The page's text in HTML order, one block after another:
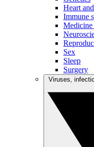
Heart
Immune
Medicine
Sex
Sleep
Surgery
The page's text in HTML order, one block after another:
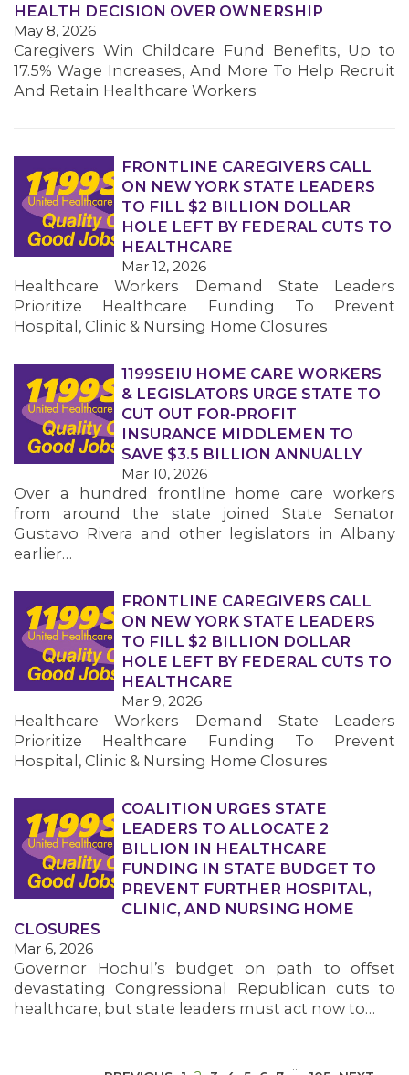
MEMBERS
MEDIA CENTER
HEALTH DECISION OVER OWNERSHIP
May 8, 2026
Caregivers Win Childcare Fund Benefits, Up to
17.5% Wage Increases, And More To Help Recruit
And Retain Healthcare Workers
FRONTLINE CAREGIVERS CALL
ON NEW YORK STATE LEADERS
TO FILL $2 BILLION DOLLAR
HOLE LEFT BY FEDERAL CUTS TO
HEALTHCARE
Mar 12, 2026
Healthcare Workers Demand State Leaders
Prioritize Healthcare Funding To Prevent
Hospital, Clinic & Nursing Home Closures
1199SEIU HOME CARE WORKERS
& LEGISLATORS URGE STATE TO
CUT OUT FOR-PROFIT
INSURANCE MIDDLEMEN TO
SAVE $3.5 BILLION ANNUALLY
Mar 10, 2026
Over a hundred frontline home care workers
from around the state joined State Senator
Gustavo Rivera and other legislators in Albany
earlier…
FRONTLINE CAREGIVERS CALL
ON NEW YORK STATE LEADERS
TO FILL $2 BILLION DOLLAR
HOLE LEFT BY FEDERAL CUTS TO
HEALTHCARE
Mar 9, 2026
Healthcare Workers Demand State Leaders
Prioritize Healthcare Funding To Prevent
Hospital, Clinic & Nursing Home Closures
COALITION URGES STATE
LEADERS TO ALLOCATE 2
BILLION IN HEALTHCARE
FUNDING IN STATE BUDGET TO
PREVENT FURTHER HOSPITAL,
CLINIC, AND NURSING HOME
CLOSURES
Mar 6, 2026
Governor Hochul’s budget on path to offset
devastating Congressional Republican cuts to
healthcare, but state leaders must act now to…
…
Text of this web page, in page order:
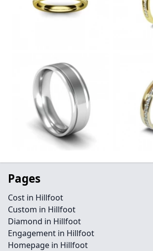
Pages
Cost in Hillfoot
Custom in Hillfoot
Diamond in Hillfoot
Engagement in Hillfoot
Homepage in Hillfoot
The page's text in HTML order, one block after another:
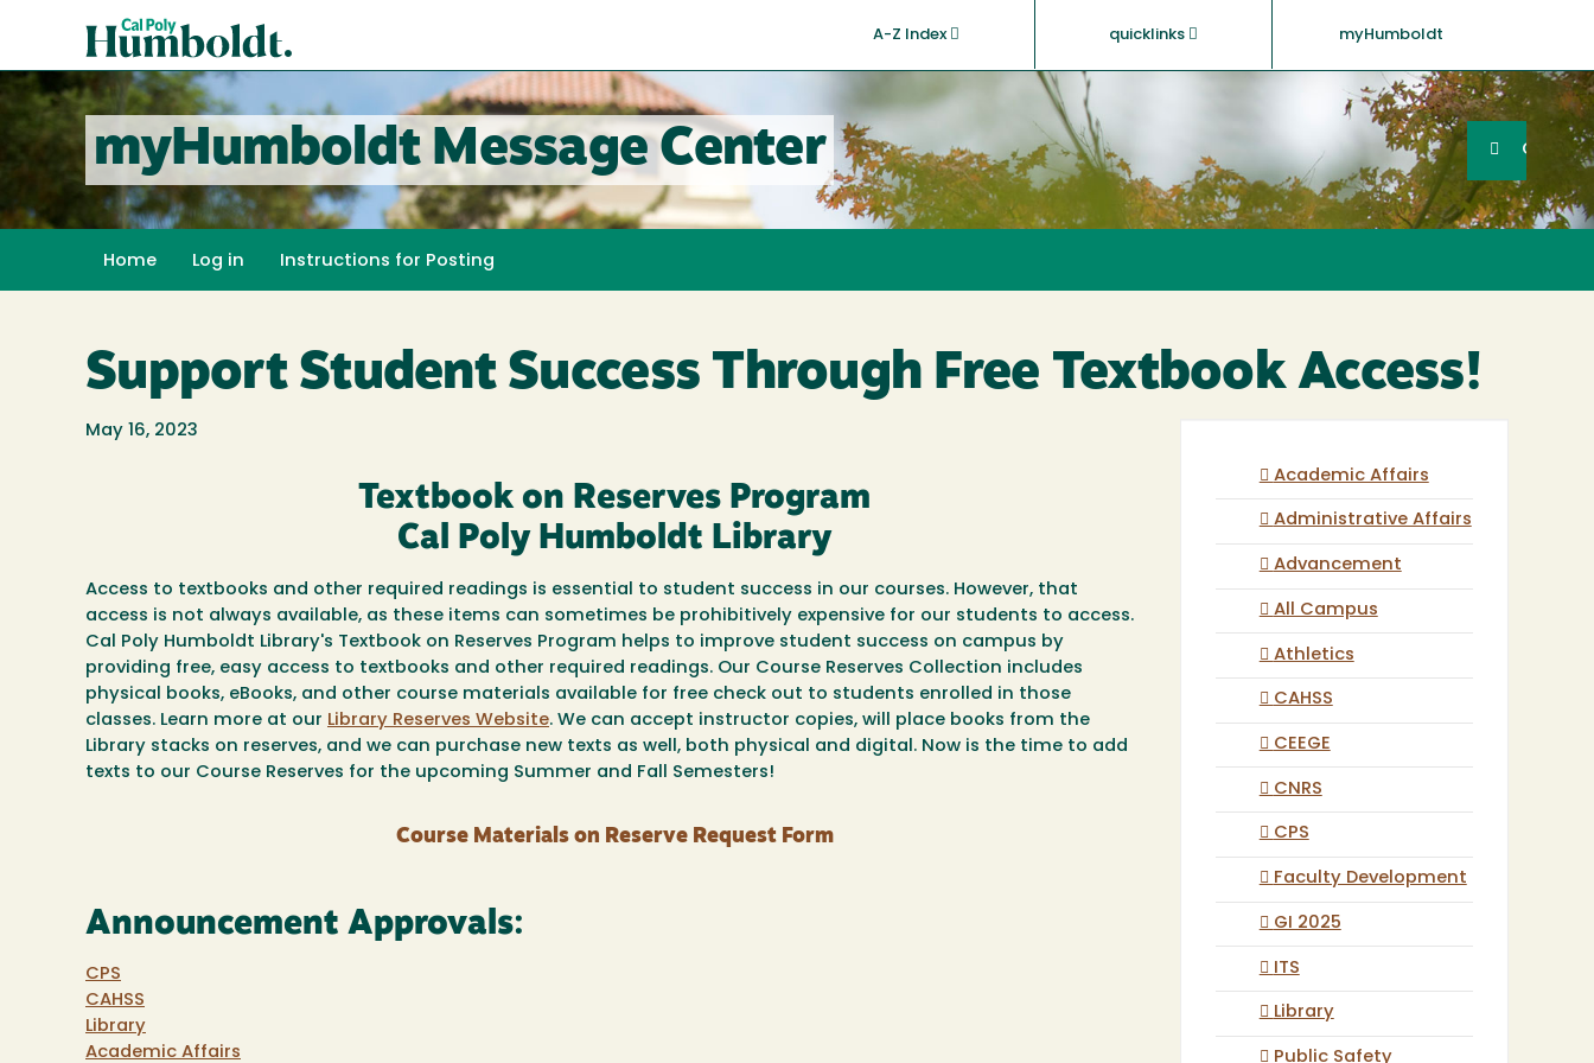
content
A-Z Index quicklinks myHumboldt
Poly
Humboldt
myHumboldt Message Center SearchGO
Home Log in Instructions for Posting
Support Student Success Through Free Textbook Access!
May 16, 2023
Textbook on Reserves Program
Cal Poly Humboldt Library
Access to textbooks and other required readings is essential to student success in our courses. However, that
access is not always available, as these items can sometimes be prohibitively expensive for our students to access.
Cal Poly Humboldt Library's Textbook on Reserves Program helps to improve student success on campus by
providing free, easy access to textbooks and other required readings. Our Course Reserves Collection includes
physical books, eBooks, and other course materials available for free check out to students enrolled in those
classes. Learn more at our Library Reserves Website. We can accept instructor copies, will place books from the
Library stacks on reserves, and we can purchase new texts as well, both physical and digital. Now is the time to add
texts to our Course Reserves for the upcoming Summer and Fall Semesters!
Course Materials on Reserve Request Form
Announcement Approvals:
CPS
CAHSS
Library
Academic Affairs
Academic Affairs
Administrative Affairs
Advancement
All Campus
Athletics
CAHSS
CEEGE
CNRS
CPS
Faculty Development
GI 2025
ITS
Library
Public Safety
****
# Problem to work on:
Up to and including the line that holds "And Retain Healthcare Workers", restate word for word each line of the records from their start, and only those lines, leaving out the pictures.

# Result of this task:
The page's text in HTML order, one block after another:
Heart
Immune
Medicine
Sex
Sleep
Surgery
The page's text in HTML order, one block after another:
MEMBERS
MEDIA CENTER
HEALTH DECISION OVER OWNERSHIP
May 8, 2026
Caregivers Win Childcare Fund Benefits, Up to
17.5% Wage Increases, And More To Help Recruit
And Retain Healthcare Workers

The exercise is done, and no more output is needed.